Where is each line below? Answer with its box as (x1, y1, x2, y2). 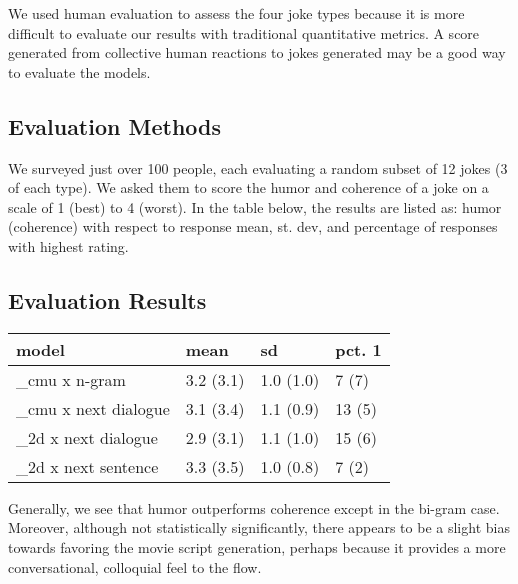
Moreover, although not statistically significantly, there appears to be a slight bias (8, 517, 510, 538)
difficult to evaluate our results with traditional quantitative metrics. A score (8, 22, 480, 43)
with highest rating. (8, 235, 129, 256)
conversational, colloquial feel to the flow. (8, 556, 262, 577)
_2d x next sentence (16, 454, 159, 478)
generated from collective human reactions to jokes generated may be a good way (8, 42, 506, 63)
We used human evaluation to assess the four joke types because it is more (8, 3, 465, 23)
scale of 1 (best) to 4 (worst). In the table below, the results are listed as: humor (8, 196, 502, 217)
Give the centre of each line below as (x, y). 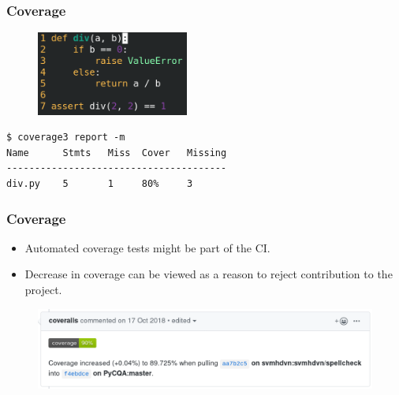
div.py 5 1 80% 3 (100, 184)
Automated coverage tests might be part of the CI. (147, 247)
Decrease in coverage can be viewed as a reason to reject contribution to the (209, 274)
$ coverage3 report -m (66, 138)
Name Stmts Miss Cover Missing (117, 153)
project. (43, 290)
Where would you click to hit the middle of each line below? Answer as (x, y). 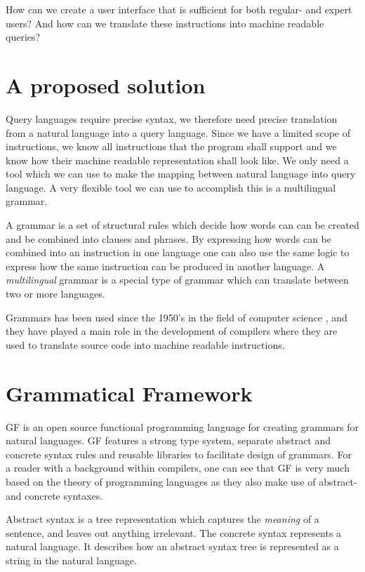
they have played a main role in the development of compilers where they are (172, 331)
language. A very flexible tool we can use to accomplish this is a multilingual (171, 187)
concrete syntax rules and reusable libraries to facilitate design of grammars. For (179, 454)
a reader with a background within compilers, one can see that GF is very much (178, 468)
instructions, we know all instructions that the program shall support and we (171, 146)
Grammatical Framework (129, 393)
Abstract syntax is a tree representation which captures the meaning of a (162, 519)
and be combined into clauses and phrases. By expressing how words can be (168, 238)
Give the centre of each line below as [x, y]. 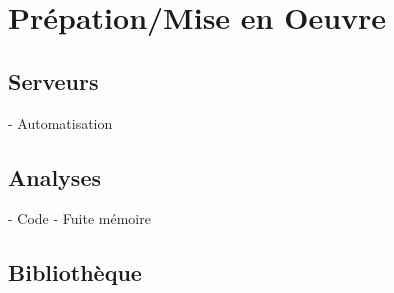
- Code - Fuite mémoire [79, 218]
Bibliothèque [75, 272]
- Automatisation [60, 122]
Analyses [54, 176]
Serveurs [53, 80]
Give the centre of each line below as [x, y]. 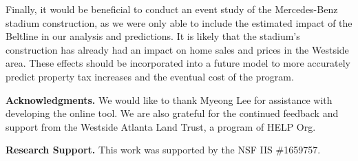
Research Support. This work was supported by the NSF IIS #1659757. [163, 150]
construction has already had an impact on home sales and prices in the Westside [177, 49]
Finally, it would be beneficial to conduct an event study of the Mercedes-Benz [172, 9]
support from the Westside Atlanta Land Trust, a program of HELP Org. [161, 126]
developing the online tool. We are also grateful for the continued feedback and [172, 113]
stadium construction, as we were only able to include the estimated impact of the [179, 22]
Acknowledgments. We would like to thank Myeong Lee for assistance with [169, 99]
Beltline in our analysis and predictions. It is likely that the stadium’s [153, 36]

Assignment: Here the records must be restated exactly, minus any images.

Task answer:
Where is each line below? Answer with its box as (x1, y1, x2, y2). 
Moreover, although not statistically significantly, there appears to be a slight bias (8, 517, 510, 538)
difficult to evaluate our results with traditional quantitative metrics. A score (8, 22, 480, 43)
with highest rating. (8, 235, 129, 256)
conversational, colloquial feel to the flow. (8, 556, 262, 577)
_2d x next sentence (16, 454, 159, 478)
generated from collective human reactions to jokes generated may be a good way (8, 42, 506, 63)
We used human evaluation to assess the four joke types because it is more (8, 3, 465, 23)
scale of 1 (best) to 4 (worst). In the table below, the results are listed as: humor (8, 196, 502, 217)
Give the centre of each line below as (x, y). 
div.py 5 1 80% 3 (100, 184)
Automated coverage tests might be part of the CI. (147, 247)
Decrease in coverage can be viewed as a reason to reject contribution to the (209, 274)
$ coverage3 report -m (66, 138)
Name Stmts Miss Cover Missing (117, 153)
project. (43, 290)
Where would you click to hit the middle of each line below? Answer as (x, y). 
they have played a main role in the development of compilers where they are (172, 331)
language. A very flexible tool we can use to accomplish this is a multilingual (171, 187)
concrete syntax rules and reusable libraries to facilitate design of grammars. For (179, 454)
a reader with a background within compilers, one can see that GF is very much (178, 468)
instructions, we know all instructions that the program shall support and we (171, 146)
Grammatical Framework (129, 393)
Abstract syntax is a tree representation which captures the meaning of a (162, 519)
and be combined into clauses and phrases. By expressing how words can be (168, 238)
Give the centre of each line below as [x, y]. 
- Code - Fuite mémoire [79, 218]
Bibliothèque [75, 272]
- Automatisation [60, 122]
Analyses [54, 176]
Serveurs [53, 80]
Give the centre of each line below as [x, y]. 
Research Support. This work was supported by the NSF IIS #1659757. [163, 150]
construction has already had an impact on home sales and prices in the Westside [177, 49]
Finally, it would be beneficial to conduct an event study of the Mercedes-Benz [172, 9]
support from the Westside Atlanta Land Trust, a program of HELP Org. [161, 126]
developing the online tool. We are also grateful for the continued feedback and [172, 113]
stadium construction, as we were only able to include the estimated impact of the [179, 22]
Acknowledgments. We would like to thank Myeong Lee for assistance with [169, 99]
Beltline in our analysis and predictions. It is likely that the stadium’s [153, 36]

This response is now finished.